Food : Fully breastfed baby. She's taking the bottle well now. Everyday at least once I would bottle feed her with the frozen breastmilk. The freezer is now full, therefore the extra breastmilk will go to Jie Jie or Kor Kor's little tummy. Sometimes I need to mix with Yoghurt drink or some milo to make them drink. Haha. And baby girl.. this is your smile whenever your tummy is full. Keep smiling.. know that happy baby equals to happy mom yeah. =)


Best moment this week :Wow Wow Wow! You can lift up her head so high up! Big claps to you baby girl, even though it's only for few seconds. Mommy is so proud of you. And you smile more and more and more. Your smile just melts my heart away .... I love to see you smile baby. When you are happy, mommy is even more happy. Keep smiling little bub! Love you!


Tuesday, May 10, 2016

Haakaa Silicone Breast pump Review

Today, I'm going to write a short review about this amazing yet cheap breastpump. It's my personal review, solely on what I think about this pump. If you know marmet technique, this silicone breast pump works just like that. It's suction is strong enough to hold the bottle on your breast. Therefore, you can go hands free! But just be careful not to move too much because the pump will lose its suction and the bottle will drop. {I've tried to use this while cooking, and the bottle doesn't hold. :p}

The best part about this pump is there's no parts to wash. One piece on its own. It's not detachable but you can use a soft sponge and your fingers can reach to the bottom of the bottle. So no worries. Otherwise you can buy a sponge bottle brush to clean. Remember, no scrubbing or rough materials on this silicone pump.

This pump comes in handy especially when your baby only drinks one side and you need to empty the other side. I find this very useful at night, when my baby only drinks one side and I will use this to pump the other side. All these while after direct latching, I keep myself awake as I need to empty the boobs with electric pump. Sometimes I was so tired and sleepy that I just ignore the engorged boob and sleep with it. Until I wake up to a wet shirt. =/ With this pump, I can kill two birds with one stone! Direct latching + pumping at the same time! Awesome!

However, I find that the milk collection bottle is too small. The measurement printed on the bottle is wrong, it says 4oz/90ml maximum but the actual size is 3oz/90ml. They only have one standard size, therefore I always prepare an empty bottle next to me just in case the bottle overflows. Oh yeah, this pump has a wide surface, therefore the milk gets contaminated easily. Do not pump and leave it unattended.
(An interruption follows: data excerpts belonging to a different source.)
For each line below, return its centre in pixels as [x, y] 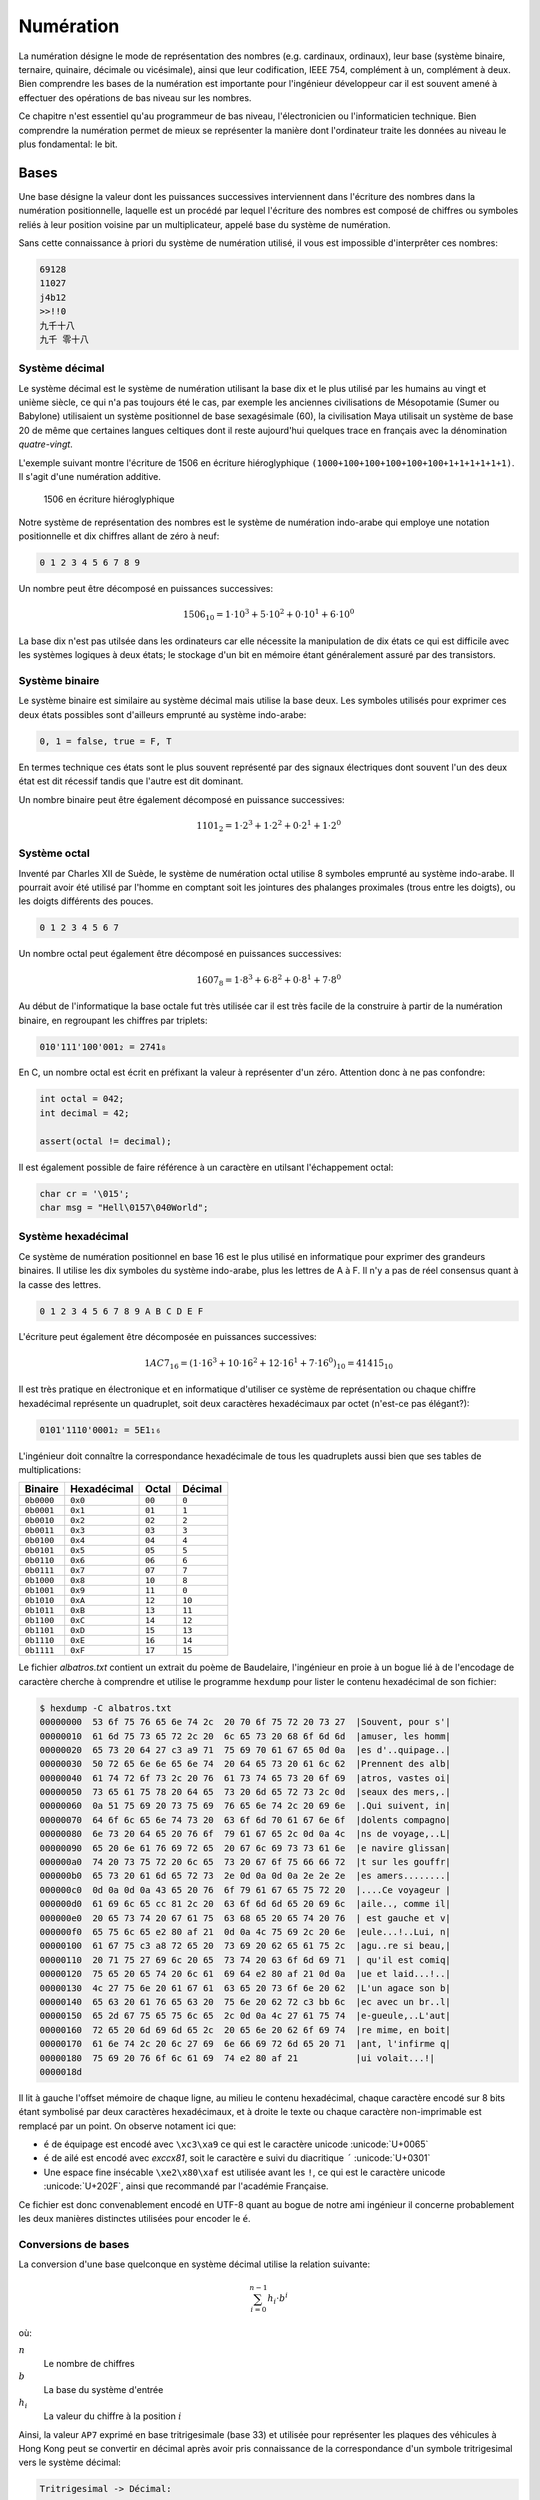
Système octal [54, 853]
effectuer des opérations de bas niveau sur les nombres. [135, 97]
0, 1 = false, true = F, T [105, 741]
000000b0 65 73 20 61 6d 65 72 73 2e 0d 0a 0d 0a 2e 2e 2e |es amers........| [245, 1876]
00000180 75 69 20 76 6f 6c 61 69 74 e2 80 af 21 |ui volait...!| [237, 2058]
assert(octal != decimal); [105, 1141]
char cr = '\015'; [84, 1193]
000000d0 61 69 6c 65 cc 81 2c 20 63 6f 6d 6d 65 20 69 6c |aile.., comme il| [245, 1904]
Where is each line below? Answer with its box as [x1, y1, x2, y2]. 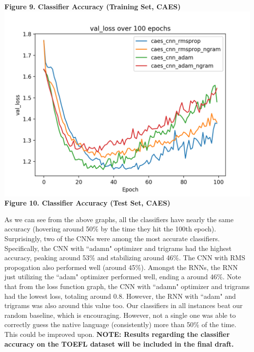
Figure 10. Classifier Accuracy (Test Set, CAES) [4, 198, 171, 208]
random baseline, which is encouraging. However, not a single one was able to [4, 310, 236, 320]
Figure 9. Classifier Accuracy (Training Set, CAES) [4, 1, 181, 11]
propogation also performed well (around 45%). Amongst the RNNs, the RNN [4, 262, 238, 272]
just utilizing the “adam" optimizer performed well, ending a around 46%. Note [4, 271, 241, 282]
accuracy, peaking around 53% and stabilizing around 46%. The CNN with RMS [4, 252, 245, 263]
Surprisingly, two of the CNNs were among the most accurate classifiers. [4, 233, 220, 243]
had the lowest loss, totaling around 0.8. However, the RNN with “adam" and [4, 290, 236, 301]
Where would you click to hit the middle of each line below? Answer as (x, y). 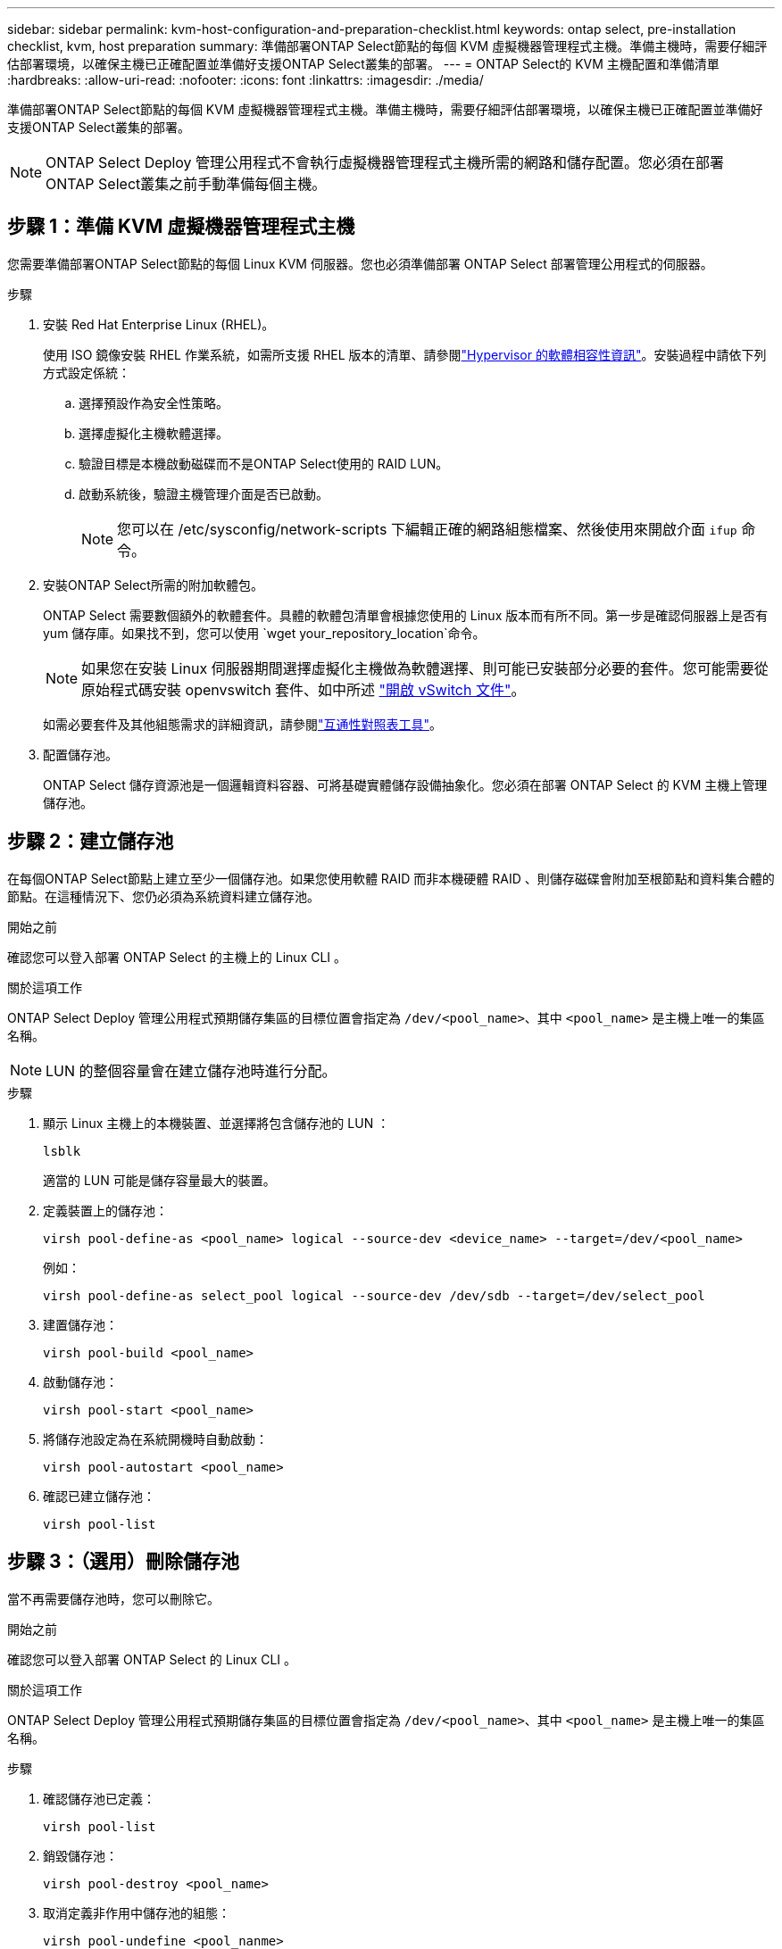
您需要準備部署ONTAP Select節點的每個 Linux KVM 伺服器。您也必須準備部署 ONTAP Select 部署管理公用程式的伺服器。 (360, 263)
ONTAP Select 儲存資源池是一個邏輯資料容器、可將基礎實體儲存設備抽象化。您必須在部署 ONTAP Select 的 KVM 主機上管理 (405, 784)
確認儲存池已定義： (99, 1798)
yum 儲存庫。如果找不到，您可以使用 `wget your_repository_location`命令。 (264, 633)
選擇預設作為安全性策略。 (154, 402)
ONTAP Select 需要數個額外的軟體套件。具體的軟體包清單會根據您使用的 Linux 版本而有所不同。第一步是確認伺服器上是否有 (406, 615)
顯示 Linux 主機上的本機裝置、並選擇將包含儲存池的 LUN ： (216, 1123)
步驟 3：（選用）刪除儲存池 (124, 1562)

Again, I will prepare an empty storage bottle next to me to keep the milk as soon as I've finished the session.

Overall, this pump has been so useful to me. It saves a lot of time! Less parts to wash. Pump the other side while baby is latching on the other side. So convenient. Easy to bring around. I'm loving my Haakaa. It's cheap! I ordered this at 11street for only RM70 plus shipping and I received this the next day itself. The seller is super efficient!
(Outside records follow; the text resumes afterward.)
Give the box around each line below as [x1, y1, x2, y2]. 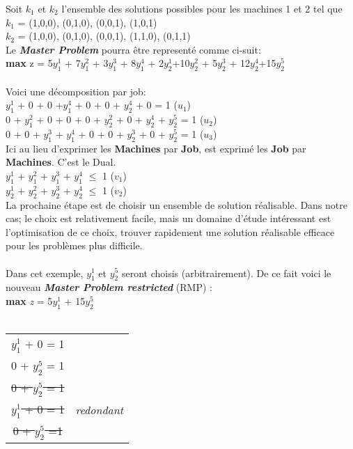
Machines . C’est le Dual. [6, 155, 116, 169]
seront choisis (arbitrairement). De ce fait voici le [121, 265, 331, 280]
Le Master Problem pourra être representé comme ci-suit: [6, 42, 261, 56]
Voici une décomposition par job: [6, 84, 146, 98]
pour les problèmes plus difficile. [6, 238, 143, 253]
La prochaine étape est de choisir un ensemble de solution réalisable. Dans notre [6, 197, 347, 212]
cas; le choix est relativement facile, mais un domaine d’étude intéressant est [6, 211, 331, 226]
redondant [75, 401, 124, 418]
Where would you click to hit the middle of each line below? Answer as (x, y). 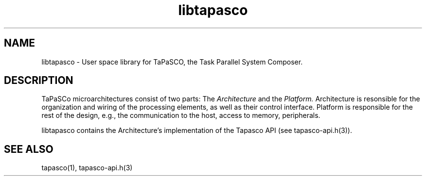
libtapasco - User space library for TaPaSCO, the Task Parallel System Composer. (172, 62)
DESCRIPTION (39, 81)
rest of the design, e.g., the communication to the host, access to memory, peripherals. (181, 115)
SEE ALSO (29, 149)
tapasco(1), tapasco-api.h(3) (87, 168)
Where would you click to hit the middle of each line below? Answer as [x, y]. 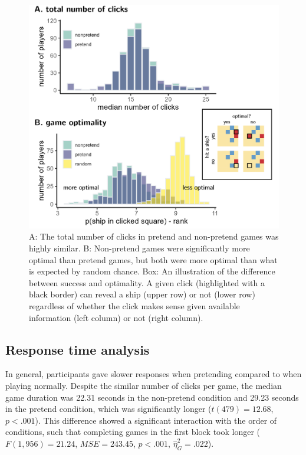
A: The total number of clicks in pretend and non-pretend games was [154, 236]
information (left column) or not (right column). [116, 317]
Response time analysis [78, 349]
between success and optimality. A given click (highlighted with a [147, 282]
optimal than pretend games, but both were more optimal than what [153, 259]
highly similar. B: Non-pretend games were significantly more [139, 248]
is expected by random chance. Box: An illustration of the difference [152, 271]
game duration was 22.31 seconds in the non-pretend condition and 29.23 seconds [152, 397]
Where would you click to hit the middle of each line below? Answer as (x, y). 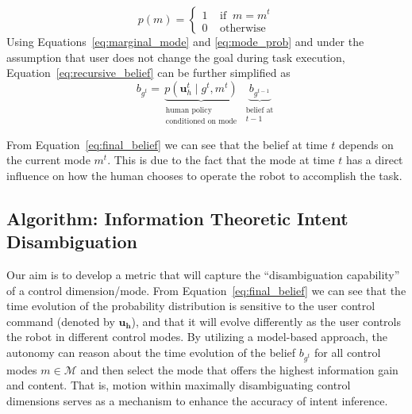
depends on (366, 144)
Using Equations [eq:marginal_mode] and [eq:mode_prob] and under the (185, 41)
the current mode (48, 160)
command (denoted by (61, 321)
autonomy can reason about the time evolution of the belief (151, 352)
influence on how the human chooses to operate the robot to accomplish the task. (204, 175)
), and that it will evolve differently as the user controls (266, 321)
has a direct (374, 160)
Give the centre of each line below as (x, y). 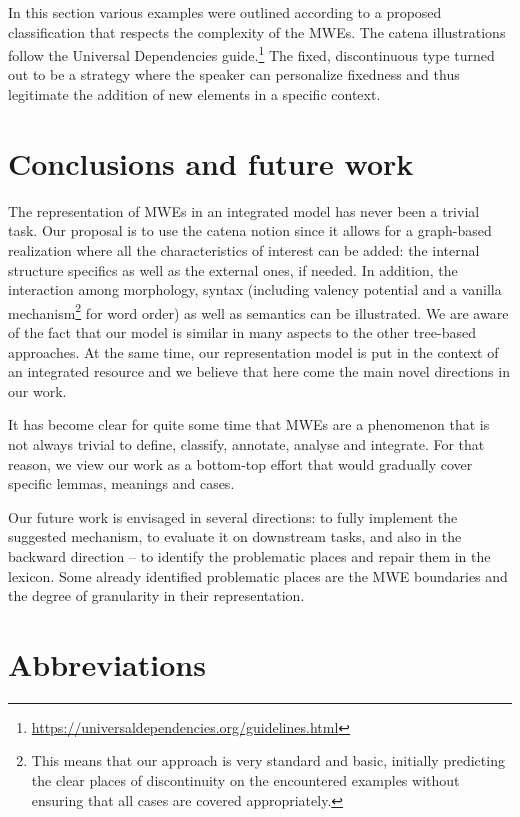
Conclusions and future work (211, 162)
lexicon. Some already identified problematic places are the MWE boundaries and (258, 575)
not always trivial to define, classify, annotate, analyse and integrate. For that (246, 443)
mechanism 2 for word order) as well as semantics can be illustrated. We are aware (258, 311)
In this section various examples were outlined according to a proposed (225, 12)
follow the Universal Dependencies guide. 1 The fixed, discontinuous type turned (251, 53)
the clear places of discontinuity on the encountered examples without (245, 780)
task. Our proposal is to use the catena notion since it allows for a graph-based (250, 230)
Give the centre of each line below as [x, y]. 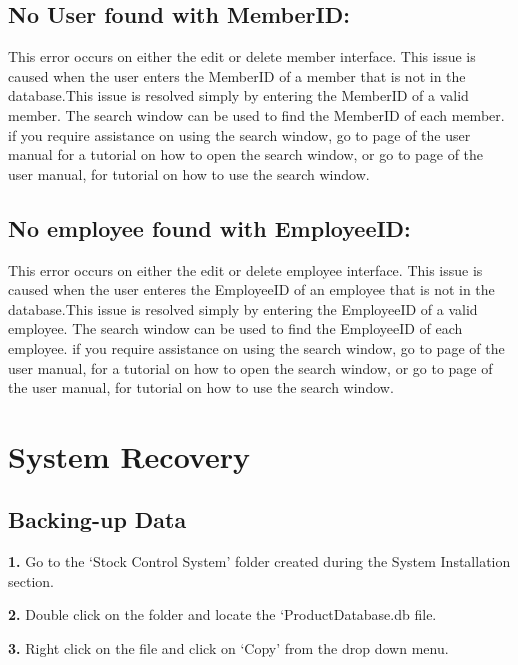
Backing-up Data [97, 519]
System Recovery [129, 455]
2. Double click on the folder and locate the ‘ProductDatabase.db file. [222, 614]
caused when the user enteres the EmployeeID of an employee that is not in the [251, 289]
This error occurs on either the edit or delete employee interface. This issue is [245, 269]
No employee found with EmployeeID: [209, 227]
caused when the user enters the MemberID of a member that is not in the [237, 75]
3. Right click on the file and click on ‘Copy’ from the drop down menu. [228, 648]
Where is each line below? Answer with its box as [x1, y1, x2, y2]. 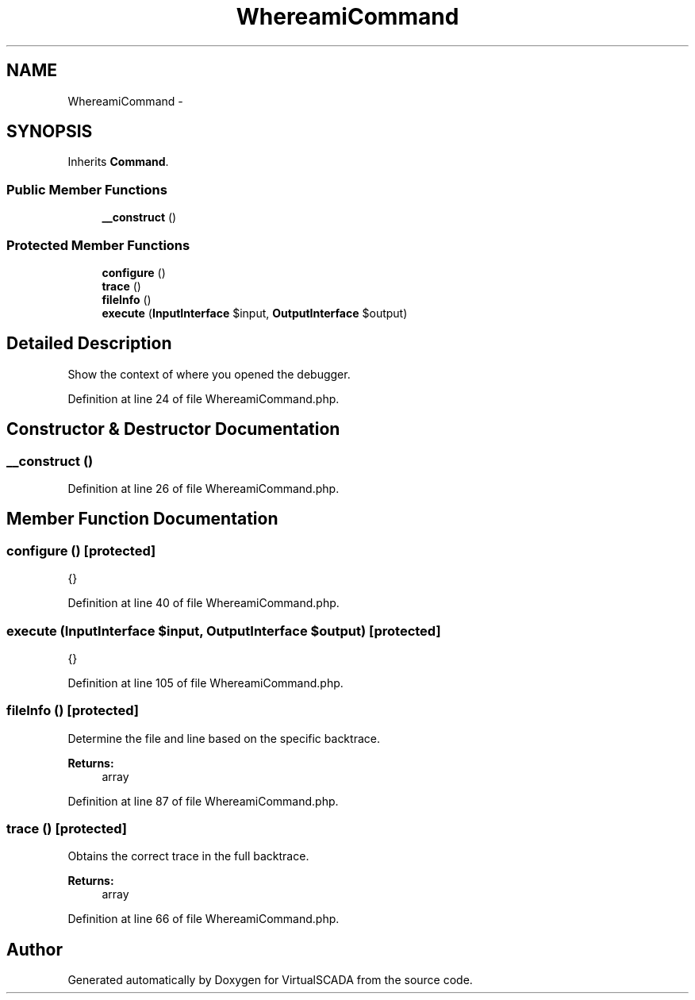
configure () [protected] [6, 542, 156, 559]
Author [6, 939, 63, 960]
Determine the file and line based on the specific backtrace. [67, 731, 380, 745]
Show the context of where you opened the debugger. [67, 367, 351, 381]
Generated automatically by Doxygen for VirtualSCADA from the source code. [67, 973, 473, 987]
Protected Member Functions [6, 237, 190, 253]
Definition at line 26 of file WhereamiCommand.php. [67, 482, 340, 495]
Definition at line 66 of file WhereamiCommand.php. [67, 912, 340, 926]

This is the amount that I get after 5 mins! This pump works efficiently to express out the milk. I notice that it won't empty the boob completely, unless I encourage the second let down.

Look at the open-aired wide surface of the flange. Your milk will get contaminated easily. 
Therefore, always prepare an empty bottle when you're pumping so that you can transfer the milk as soon as you're done.